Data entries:
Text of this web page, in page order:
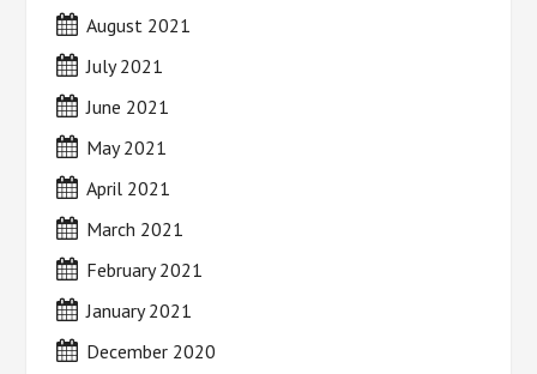
August 2021
July 2021
June 2021
May 2021
April 2021
March 2021
February 2021
January 2021
December 2020
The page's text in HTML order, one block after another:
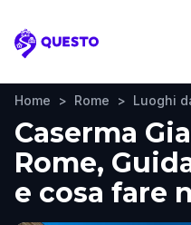
Questo
Home > Rome > Luoghi
Caserma
Rome,
e cosa fare
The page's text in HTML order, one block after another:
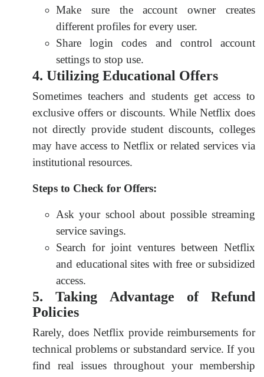
Make sure the account owner creates
different profiles for every user.
Share login codes and control account
settings to stop use.
4. Utilizing Educational Offers
Sometimes teachers and students get access to
exclusive offers or discounts. While Netflix does
not directly provide student discounts, colleges
may have access to Netflix or related services via
institutional resources.
Steps to Check for Offers:
Ask your school about possible streaming
service savings.
Search for joint ventures between Netflix
and educational sites with free or subsidized
access.
5. Taking Advantage of Refund
Policies
Rarely, does Netflix provide reimbursements for
technical problems or substandard service. If you
find real issues throughout your membership
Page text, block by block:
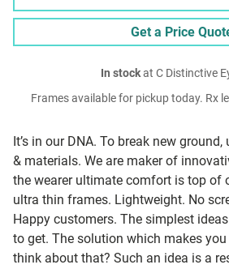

§ **What is required**:
The entries above, without their pictures, should be written out exactly.

§ **Exercise response**:
Text of this web page, in page order:
August 2021
July 2021
June 2021
May 2021
April 2021
March 2021
February 2021
January 2021
December 2020
The page's text in HTML order, one block after another:
Questo
Home > Rome > Luoghi
Caserma
Rome,
e cosa fare
The page's text in HTML order, one block after another:
Make sure the account owner creates
different profiles for every user.
Share login codes and control account
settings to stop use.
4. Utilizing Educational Offers
Sometimes teachers and students get access to
exclusive offers or discounts. While Netflix does
not directly provide student discounts, colleges
may have access to Netflix or related services via
institutional resources.
Steps to Check for Offers:
Ask your school about possible streaming
service savings.
Search for joint ventures between Netflix
and educational sites with free or subsidized
access.
5. Taking Advantage of Refund
Policies
Rarely, does Netflix provide reimbursements for
technical problems or substandard service. If you
find real issues throughout your membership
Page text, block by block:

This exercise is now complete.